The news this week, just prior to the COP-16 UN conference on climate change in Mexico, is that the EU is openly considering a ban on carbon offsets from industrial gasses, including both HFCs and N2O. HFCs are a by-product of refrigerant production, while nitrous oxide comes from adipic acid production – and both are very cheap and very profitable to destroy. Both have been criticized for a) encouraging industrial production for the purpose of creating the byproducts, which are very lucrative to destroy under the UN carbon market system, and b) unduly lowering the price of carbon credits, making the markets less effective at stimulating cleaner investment. Beyond those criticisms, the ban could have a very important impact on equity considerations of a climate deal.

From the NY Times:

Several members of a United Nations panel that oversees the international offsetting scheme agreed that the hydrofluorocarbon 23 scheme should be revised. Europe’s executive commission said the hydrofluorocarbon credits from industrial projects were overvalued in Europe by a factor of 78, discouraging the flow of money to more credible projects in the least developed countries.

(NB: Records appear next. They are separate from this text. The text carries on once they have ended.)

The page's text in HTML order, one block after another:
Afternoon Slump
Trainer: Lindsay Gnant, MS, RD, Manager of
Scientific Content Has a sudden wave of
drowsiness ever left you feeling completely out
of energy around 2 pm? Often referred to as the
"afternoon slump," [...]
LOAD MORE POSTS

“The rates of return of these projects are excessive,” it said in a statement. “The E.U. considers that cheap emission reductions, such as those from industrial gas projects, should not be done through the carbon market, but instead should be the responsibility of developing countries as part of their appropriate own action to keep global warming below 2 degrees Celsius.”

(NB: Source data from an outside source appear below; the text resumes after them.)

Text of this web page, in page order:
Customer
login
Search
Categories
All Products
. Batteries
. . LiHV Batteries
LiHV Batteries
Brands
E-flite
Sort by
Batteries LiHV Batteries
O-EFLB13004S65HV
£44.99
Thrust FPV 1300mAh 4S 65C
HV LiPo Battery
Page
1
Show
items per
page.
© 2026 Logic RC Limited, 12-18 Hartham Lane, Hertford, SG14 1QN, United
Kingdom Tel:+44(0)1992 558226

Basically it’s really good news if they’re thinking of how to integrate a ban on HFCs into a way for developing countries to cheaply meet emissions commitments. As with forestry offsets, part of the risk is that developing countries in effect give away all the cheap emissions reductions – the so-called low hanging fruit – to whoever has moved first into the market. While those private investors reap windfall profits, national governments in developing countries are increasingly called upon to commit to future reductions as part of the global agreement, but are finding that the cheap and easy-to-achieve reductions have already been taken. (Reductions can’t count for both purposes.) By banning market-based investment in these industrial gas projects, it could free up private capital for more substantial investments, raise the price of carbon and hence encourage greener technologies in the West, and lastly allow developing countries to reap the benefits of national investment in emissions reduction commitments. All good!

The one risk: what if these projects fall by the wayside and the gasses are not destroyed properly? It would be a travesty if the cheapest emissions reductions on  the planet were not made because they fell through the cracks between the global climate institutions. Already the Montreal Protocol on ozone-harming refrigerants has declined to regulate HFCs as an unwarranted extension of its original mandate.